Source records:

###

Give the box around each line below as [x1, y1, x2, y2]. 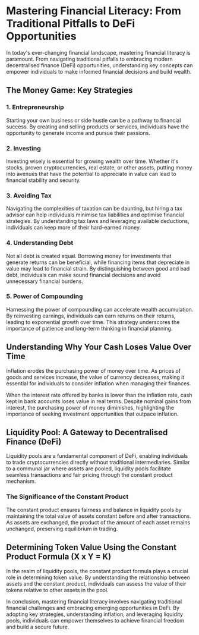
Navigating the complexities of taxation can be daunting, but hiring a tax [6, 205, 182, 212]
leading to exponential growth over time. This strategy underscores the [6, 318, 180, 325]
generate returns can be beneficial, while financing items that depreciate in [6, 259, 190, 266]
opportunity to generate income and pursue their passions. [6, 129, 150, 136]
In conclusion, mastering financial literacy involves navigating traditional [6, 598, 182, 605]
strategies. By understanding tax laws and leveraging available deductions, [6, 218, 190, 225]
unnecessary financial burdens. [6, 278, 83, 285]
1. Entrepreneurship [6, 103, 64, 111]
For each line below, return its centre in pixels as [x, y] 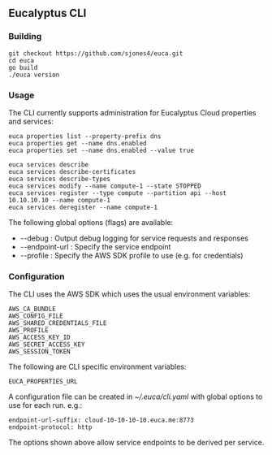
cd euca [22, 60]
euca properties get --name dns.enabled [78, 143]
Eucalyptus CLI [47, 13]
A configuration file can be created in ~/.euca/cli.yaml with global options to [136, 396]
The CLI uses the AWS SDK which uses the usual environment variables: [130, 294]
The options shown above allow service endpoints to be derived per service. [136, 443]
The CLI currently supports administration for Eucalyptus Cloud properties [132, 112]
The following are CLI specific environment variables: [97, 367]
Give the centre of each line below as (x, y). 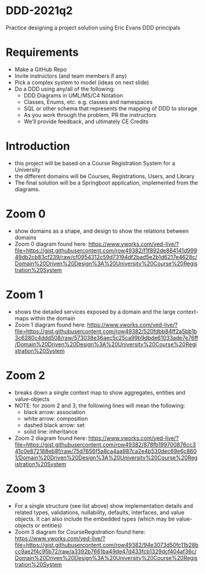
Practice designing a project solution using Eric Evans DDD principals (93, 28)
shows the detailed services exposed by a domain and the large (95, 312)
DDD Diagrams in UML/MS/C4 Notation (73, 95)
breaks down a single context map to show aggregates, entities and (100, 392)
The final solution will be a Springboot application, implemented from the (106, 183)
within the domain (52, 318)
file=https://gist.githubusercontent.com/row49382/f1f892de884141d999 (106, 250)
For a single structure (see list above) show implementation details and (104, 505)
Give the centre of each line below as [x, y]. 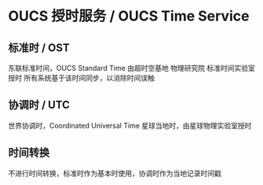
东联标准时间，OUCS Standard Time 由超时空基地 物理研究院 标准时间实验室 [131, 68]
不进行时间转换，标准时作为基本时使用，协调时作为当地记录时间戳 [115, 173]
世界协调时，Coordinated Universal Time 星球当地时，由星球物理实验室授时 [130, 125]
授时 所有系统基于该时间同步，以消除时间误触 [81, 78]
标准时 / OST [39, 48]
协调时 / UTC [39, 105]
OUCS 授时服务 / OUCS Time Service [129, 16]
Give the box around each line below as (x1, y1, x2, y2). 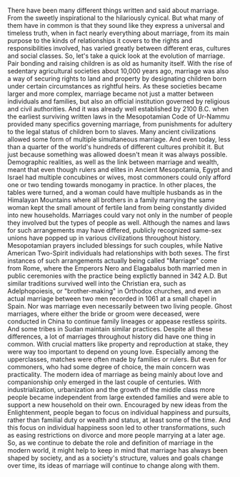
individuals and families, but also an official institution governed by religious (7, 97, 230, 106)
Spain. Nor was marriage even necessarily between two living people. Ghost (7, 302, 232, 310)
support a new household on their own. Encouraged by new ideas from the (7, 401, 228, 409)
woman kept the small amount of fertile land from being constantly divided (7, 204, 226, 211)
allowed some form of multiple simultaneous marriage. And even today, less (7, 135, 231, 144)
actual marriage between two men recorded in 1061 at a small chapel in (7, 294, 216, 303)
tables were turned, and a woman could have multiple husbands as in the (7, 189, 223, 196)
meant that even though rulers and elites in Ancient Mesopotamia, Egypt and (7, 166, 233, 174)
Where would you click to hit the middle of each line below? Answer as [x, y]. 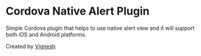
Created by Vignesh [31, 46]
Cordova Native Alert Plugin [78, 11]
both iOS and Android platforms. [46, 34]
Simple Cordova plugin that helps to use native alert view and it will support [100, 28]
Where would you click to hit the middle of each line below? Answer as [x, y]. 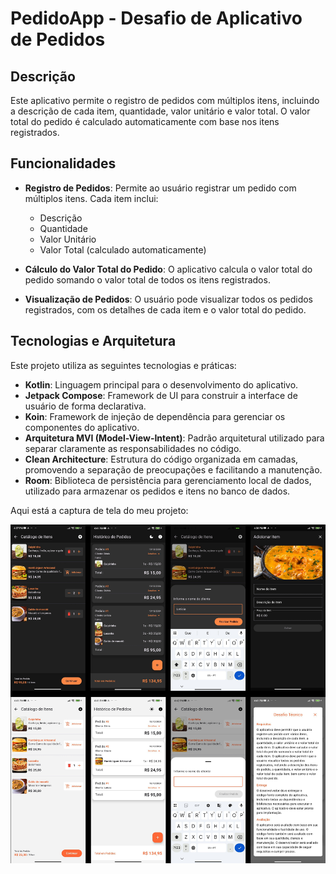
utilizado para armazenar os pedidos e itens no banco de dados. [157, 491]
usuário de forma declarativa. [85, 406]
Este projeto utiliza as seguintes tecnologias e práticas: [123, 365]
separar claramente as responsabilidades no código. [133, 448]
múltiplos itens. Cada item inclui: [91, 198]
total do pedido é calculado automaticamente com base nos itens [145, 121]
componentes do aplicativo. [82, 427]
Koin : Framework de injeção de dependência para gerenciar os [155, 416]
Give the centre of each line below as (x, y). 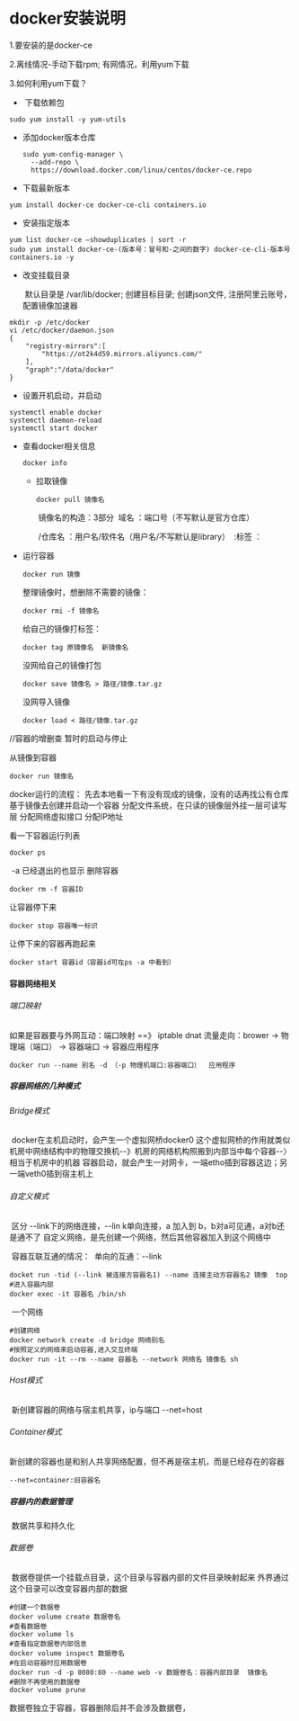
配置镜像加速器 (50, 305)
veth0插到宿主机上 (59, 1174)
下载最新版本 (46, 188)
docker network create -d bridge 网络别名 (87, 1340)
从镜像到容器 (33, 757)
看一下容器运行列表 (45, 835)
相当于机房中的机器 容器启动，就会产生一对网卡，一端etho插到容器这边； (145, 1162)
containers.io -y (42, 257)
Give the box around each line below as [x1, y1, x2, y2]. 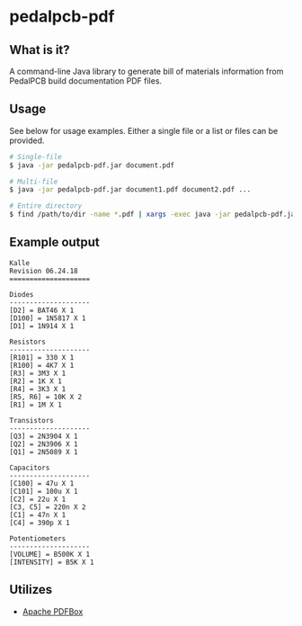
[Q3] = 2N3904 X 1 [9, 432, 78, 441]
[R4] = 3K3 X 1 [9, 384, 67, 393]
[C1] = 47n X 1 [9, 510, 67, 519]
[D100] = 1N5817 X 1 [9, 313, 87, 323]
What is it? [9, 42, 70, 58]
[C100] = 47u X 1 [9, 478, 75, 487]
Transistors [9, 416, 54, 425]
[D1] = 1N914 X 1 [9, 321, 75, 330]
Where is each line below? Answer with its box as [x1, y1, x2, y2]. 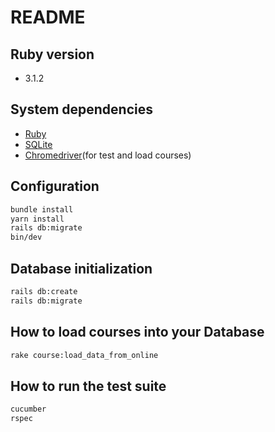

###

**Directions**: The records above are to be duplicated exactly, pictures left out.

**Task result**:
Give the box around each line below as [x1, y1, x2, y2]. 
Navigating the complexities of taxation can be daunting, but hiring a tax [6, 205, 182, 212]
leading to exponential growth over time. This strategy underscores the [6, 318, 180, 325]
generate returns can be beneficial, while financing items that depreciate in [6, 259, 190, 266]
opportunity to generate income and pursue their passions. [6, 129, 150, 136]
In conclusion, mastering financial literacy involves navigating traditional [6, 598, 182, 605]
strategies. By understanding tax laws and leveraging available deductions, [6, 218, 190, 225]
unnecessary financial burdens. [6, 278, 83, 285]
1. Entrepreneurship [6, 103, 64, 111]
For each line below, return its centre in pixels as [x, y] 
cd euca [22, 60]
euca properties get --name dns.enabled [78, 143]
Eucalyptus CLI [47, 13]
A configuration file can be created in ~/.euca/cli.yaml with global options to [136, 396]
The CLI uses the AWS SDK which uses the usual environment variables: [130, 294]
The options shown above allow service endpoints to be derived per service. [136, 443]
The CLI currently supports administration for Eucalyptus Cloud properties [132, 112]
The following are CLI specific environment variables: [97, 367]
Give the centre of each line below as (x, y). 
Practice designing a project solution using Eric Evans DDD principals (93, 28)
shows the detailed services exposed by a domain and the large (95, 312)
DDD Diagrams in UML/MS/C4 Notation (73, 95)
breaks down a single context map to show aggregates, entities and (100, 392)
The final solution will be a Springboot application, implemented from the (106, 183)
within the domain (52, 318)
file=https://gist.githubusercontent.com/row49382/f1f892de884141d999 (106, 250)
For a single structure (see list above) show implementation details and (104, 505)
Give the centre of each line below as [x, y]. 
东联标准时间，OUCS Standard Time 由超时空基地 物理研究院 标准时间实验室 [131, 68]
不进行时间转换，标准时作为基本时使用，协调时作为当地记录时间戳 [115, 173]
世界协调时，Coordinated Universal Time 星球当地时，由星球物理实验室授时 [130, 125]
授时 所有系统基于该时间同步，以消除时间误触 [81, 78]
标准时 / OST [39, 48]
协调时 / UTC [39, 105]
OUCS 授时服务 / OUCS Time Service [129, 16]
Give the box around each line below as (x1, y1, x2, y2). 
individuals and families, but also an official institution governed by religious (7, 97, 230, 106)
Spain. Nor was marriage even necessarily between two living people. Ghost (7, 302, 232, 310)
support a new household on their own. Encouraged by new ideas from the (7, 401, 228, 409)
woman kept the small amount of fertile land from being constantly divided (7, 204, 226, 211)
allowed some form of multiple simultaneous marriage. And even today, less (7, 135, 231, 144)
actual marriage between two men recorded in 1061 at a small chapel in (7, 294, 216, 303)
tables were turned, and a woman could have multiple husbands as in the (7, 189, 223, 196)
meant that even though rulers and elites in Ancient Mesopotamia, Egypt and (7, 166, 233, 174)
Where would you click to hit the middle of each line below? Answer as [x, y]. 
Created by Vignesh [31, 46]
Cordova Native Alert Plugin [78, 11]
both iOS and Android platforms. [46, 34]
Simple Cordova plugin that helps to use native alert view and it will support [100, 28]
Where would you click to hit the middle of each line below? Answer as [x, y]. 
utilizado para armazenar os pedidos e itens no banco de dados. [157, 491]
usuário de forma declarativa. [85, 406]
Este projeto utiliza as seguintes tecnologias e práticas: [123, 365]
separar claramente as responsabilidades no código. [133, 448]
múltiplos itens. Cada item inclui: [91, 198]
total do pedido é calculado automaticamente com base nos itens [145, 121]
componentes do aplicativo. [82, 427]
Koin : Framework de injeção de dependência para gerenciar os [155, 416]
Give the centre of each line below as (x, y). 
配置镜像加速器 (50, 305)
veth0插到宿主机上 (59, 1174)
下载最新版本 (46, 188)
docker network create -d bridge 网络别名 (87, 1340)
从镜像到容器 (33, 757)
看一下容器运行列表 (45, 835)
相当于机房中的机器 容器启动，就会产生一对网卡，一端etho插到容器这边； (145, 1162)
containers.io -y (42, 257)
Give the box around each line below as [x1, y1, x2, y2]. 
[Q3] = 2N3904 X 1 [9, 432, 78, 441]
[R4] = 3K3 X 1 [9, 384, 67, 393]
[C1] = 47n X 1 [9, 510, 67, 519]
[D100] = 1N5817 X 1 [9, 313, 87, 323]
What is it? [9, 42, 70, 58]
[C100] = 47u X 1 [9, 478, 75, 487]
Transistors [9, 416, 54, 425]
[D1] = 1N914 X 1 [9, 321, 75, 330]
Where is each line below? Answer with its box as [x1, y1, x2, y2]. 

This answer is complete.